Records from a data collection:

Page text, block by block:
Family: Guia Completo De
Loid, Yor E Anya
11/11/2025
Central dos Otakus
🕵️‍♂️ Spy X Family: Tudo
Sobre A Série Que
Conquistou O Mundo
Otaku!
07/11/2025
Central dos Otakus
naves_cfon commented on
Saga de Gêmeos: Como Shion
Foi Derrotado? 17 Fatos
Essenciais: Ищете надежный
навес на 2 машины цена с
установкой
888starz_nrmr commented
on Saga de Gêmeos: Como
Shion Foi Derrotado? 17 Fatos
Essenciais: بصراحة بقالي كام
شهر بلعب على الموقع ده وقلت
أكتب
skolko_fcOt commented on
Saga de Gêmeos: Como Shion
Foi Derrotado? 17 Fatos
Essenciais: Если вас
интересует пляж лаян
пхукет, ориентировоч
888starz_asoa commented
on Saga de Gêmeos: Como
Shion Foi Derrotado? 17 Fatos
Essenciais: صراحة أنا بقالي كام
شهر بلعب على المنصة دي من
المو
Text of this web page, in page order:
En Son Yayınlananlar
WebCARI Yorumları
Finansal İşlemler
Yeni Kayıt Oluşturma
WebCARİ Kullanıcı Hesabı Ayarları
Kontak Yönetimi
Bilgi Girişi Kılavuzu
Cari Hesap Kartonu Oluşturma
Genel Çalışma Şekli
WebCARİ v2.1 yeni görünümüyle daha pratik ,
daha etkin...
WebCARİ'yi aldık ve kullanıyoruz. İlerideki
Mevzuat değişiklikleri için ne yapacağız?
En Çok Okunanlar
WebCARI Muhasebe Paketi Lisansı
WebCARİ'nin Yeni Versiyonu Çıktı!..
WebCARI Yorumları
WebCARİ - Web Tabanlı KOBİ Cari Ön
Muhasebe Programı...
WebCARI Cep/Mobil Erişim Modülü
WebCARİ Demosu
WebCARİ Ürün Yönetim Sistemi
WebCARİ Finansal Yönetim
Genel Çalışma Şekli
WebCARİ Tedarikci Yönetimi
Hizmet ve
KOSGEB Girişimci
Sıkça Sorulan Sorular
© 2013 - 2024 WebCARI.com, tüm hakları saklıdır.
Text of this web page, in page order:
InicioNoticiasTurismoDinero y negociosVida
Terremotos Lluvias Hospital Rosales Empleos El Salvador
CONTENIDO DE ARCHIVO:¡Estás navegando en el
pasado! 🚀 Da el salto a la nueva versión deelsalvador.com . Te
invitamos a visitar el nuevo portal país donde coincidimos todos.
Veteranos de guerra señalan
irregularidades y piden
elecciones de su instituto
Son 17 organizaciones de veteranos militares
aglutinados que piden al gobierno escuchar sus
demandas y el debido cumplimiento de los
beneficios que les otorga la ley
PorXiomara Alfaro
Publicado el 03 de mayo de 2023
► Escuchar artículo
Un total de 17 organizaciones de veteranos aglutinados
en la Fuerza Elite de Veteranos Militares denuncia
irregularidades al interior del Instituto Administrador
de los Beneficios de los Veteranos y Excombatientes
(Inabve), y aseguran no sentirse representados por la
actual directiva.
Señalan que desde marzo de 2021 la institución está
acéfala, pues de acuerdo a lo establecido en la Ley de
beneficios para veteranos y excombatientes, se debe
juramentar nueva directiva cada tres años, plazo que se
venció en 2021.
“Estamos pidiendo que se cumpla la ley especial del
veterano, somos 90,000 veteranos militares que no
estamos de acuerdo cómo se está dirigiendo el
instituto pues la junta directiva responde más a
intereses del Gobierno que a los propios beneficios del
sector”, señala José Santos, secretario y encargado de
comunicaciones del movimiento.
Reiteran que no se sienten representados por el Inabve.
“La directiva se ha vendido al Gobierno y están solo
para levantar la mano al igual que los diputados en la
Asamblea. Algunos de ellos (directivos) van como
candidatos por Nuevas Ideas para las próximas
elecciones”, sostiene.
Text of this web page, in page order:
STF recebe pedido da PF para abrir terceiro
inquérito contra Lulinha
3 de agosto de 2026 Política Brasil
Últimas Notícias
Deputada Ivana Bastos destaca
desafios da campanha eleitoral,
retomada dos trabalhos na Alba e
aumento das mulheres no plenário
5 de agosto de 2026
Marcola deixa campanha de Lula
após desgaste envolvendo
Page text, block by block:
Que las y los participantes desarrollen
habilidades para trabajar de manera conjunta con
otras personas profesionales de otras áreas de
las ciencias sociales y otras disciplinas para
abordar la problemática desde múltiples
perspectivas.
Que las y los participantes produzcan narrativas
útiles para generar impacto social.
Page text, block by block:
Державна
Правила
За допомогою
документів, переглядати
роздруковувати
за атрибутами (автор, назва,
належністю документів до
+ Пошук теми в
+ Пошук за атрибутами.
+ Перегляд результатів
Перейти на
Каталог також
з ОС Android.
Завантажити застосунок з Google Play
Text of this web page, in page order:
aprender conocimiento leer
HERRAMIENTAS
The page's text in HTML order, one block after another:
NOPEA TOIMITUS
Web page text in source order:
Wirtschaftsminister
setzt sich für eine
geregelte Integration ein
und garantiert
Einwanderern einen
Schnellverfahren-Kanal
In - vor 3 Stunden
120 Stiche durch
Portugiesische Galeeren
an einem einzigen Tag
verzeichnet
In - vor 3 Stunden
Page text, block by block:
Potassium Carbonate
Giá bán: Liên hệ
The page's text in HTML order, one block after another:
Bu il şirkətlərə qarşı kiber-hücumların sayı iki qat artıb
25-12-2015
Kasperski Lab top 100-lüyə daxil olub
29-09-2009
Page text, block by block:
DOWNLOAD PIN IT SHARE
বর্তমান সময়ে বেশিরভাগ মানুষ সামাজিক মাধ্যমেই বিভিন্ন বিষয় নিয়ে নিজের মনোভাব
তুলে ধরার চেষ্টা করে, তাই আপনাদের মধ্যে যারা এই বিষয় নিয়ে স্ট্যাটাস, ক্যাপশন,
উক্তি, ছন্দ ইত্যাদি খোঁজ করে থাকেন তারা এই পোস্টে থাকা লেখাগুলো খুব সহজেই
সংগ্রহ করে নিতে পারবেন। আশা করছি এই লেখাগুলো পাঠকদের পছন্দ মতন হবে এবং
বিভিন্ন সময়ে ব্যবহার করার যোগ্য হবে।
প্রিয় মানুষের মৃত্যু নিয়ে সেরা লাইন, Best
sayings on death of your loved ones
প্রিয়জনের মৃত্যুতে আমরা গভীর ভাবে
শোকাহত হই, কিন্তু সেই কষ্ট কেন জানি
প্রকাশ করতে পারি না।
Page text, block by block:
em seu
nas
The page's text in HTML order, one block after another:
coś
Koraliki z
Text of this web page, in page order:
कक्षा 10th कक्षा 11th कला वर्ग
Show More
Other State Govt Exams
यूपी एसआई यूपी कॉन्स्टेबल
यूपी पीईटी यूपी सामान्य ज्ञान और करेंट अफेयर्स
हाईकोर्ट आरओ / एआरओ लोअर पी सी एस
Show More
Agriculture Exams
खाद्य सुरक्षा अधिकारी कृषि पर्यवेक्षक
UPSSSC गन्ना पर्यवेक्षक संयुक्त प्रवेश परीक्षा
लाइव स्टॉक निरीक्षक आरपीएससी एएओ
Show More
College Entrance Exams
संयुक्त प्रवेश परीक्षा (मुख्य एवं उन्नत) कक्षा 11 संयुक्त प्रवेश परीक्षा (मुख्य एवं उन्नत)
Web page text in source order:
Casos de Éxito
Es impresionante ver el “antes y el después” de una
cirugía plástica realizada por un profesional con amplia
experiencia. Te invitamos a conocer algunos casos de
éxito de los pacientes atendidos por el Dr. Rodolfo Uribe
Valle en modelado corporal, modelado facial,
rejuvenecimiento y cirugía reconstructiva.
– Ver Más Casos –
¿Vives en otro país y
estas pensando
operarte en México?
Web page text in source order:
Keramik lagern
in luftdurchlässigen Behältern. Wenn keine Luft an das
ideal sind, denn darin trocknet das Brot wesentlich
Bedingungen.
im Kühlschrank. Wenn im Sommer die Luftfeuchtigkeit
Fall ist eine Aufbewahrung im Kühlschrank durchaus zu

WHAT THIS TASK INVOLVES: Report each line of the records that holds the word "документів".

EXPECTED ANSWER:
документів, переглядати
належністю документів до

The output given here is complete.